## ACTIVITY
Among the entries below, find each line holding "image" and return it.

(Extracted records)
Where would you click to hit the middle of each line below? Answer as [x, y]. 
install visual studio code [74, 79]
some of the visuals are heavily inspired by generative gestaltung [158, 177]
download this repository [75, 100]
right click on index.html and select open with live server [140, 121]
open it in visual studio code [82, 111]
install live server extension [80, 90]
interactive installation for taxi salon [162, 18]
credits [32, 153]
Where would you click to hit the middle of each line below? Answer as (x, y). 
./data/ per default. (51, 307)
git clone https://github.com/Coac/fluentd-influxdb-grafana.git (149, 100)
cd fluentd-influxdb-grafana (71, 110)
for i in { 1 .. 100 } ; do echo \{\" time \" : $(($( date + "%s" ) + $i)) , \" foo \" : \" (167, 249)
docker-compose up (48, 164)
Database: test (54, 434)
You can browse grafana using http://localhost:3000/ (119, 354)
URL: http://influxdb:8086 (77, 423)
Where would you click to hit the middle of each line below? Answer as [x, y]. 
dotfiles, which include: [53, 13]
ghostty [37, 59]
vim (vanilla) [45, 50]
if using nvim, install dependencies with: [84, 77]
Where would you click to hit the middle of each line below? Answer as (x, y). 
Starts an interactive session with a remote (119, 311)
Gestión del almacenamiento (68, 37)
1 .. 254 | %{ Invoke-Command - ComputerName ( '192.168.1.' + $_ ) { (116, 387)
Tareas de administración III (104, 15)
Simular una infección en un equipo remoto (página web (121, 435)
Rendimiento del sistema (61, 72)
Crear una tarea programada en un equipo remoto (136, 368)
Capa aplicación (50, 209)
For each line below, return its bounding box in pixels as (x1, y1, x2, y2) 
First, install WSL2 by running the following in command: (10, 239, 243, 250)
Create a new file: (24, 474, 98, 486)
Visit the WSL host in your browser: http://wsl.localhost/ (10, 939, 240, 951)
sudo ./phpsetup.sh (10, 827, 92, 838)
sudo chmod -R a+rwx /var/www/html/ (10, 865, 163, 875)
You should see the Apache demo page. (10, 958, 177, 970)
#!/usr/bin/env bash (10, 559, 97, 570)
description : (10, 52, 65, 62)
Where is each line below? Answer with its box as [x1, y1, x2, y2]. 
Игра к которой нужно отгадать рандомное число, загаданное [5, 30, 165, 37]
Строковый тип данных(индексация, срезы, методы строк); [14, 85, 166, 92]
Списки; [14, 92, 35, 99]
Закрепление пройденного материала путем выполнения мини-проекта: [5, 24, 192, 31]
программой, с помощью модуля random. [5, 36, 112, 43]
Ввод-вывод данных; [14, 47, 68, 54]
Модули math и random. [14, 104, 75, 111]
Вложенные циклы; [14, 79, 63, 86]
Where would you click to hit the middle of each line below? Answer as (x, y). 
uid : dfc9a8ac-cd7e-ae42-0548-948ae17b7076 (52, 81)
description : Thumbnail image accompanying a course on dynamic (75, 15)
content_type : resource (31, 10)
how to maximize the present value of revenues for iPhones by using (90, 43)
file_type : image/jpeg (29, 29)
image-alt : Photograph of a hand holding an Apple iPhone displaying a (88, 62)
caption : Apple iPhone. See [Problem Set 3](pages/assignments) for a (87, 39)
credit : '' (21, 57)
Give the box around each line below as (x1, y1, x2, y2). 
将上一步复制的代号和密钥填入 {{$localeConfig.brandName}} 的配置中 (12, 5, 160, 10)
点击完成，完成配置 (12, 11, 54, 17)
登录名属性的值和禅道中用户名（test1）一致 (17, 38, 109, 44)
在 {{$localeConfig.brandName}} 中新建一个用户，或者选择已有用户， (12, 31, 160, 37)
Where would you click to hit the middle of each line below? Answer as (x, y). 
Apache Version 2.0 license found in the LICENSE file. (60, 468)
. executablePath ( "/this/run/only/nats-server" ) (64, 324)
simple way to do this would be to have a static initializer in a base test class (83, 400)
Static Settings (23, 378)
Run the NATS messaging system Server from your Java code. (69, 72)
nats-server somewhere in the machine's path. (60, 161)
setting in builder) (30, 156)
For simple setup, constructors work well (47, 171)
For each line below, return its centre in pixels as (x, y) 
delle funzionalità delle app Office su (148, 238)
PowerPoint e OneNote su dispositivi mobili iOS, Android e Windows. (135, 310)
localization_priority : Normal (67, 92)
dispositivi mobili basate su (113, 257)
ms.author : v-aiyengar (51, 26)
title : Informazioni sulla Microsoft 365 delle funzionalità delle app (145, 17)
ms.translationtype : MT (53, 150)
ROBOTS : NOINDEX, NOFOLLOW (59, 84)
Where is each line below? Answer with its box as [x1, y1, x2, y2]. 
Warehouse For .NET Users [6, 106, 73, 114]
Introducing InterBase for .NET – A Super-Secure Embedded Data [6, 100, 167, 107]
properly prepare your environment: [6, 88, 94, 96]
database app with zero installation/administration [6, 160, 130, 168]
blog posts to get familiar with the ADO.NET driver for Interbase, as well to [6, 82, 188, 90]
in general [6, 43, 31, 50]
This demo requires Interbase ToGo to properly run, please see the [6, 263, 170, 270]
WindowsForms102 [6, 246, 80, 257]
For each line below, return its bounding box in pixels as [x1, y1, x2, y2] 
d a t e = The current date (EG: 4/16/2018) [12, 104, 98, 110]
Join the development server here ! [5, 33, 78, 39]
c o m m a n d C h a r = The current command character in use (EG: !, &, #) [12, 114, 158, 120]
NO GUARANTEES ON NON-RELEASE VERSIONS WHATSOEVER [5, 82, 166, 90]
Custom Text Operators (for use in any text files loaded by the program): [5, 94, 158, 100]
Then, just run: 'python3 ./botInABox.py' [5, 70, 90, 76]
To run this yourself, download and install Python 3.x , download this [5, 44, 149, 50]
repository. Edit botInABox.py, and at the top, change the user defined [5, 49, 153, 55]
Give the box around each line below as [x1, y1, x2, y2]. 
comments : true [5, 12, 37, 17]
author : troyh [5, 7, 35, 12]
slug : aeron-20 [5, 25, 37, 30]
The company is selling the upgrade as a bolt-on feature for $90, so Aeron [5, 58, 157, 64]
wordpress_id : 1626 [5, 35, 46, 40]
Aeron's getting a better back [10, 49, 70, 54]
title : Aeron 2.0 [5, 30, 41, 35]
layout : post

## RESPONSE BOX
description : Thumbnail image accompanying a course on dynamic (75, 15)
file_type : image/jpeg (29, 29)
image-alt : Photograph of a hand holding an Apple iPhone displaying a (88, 62)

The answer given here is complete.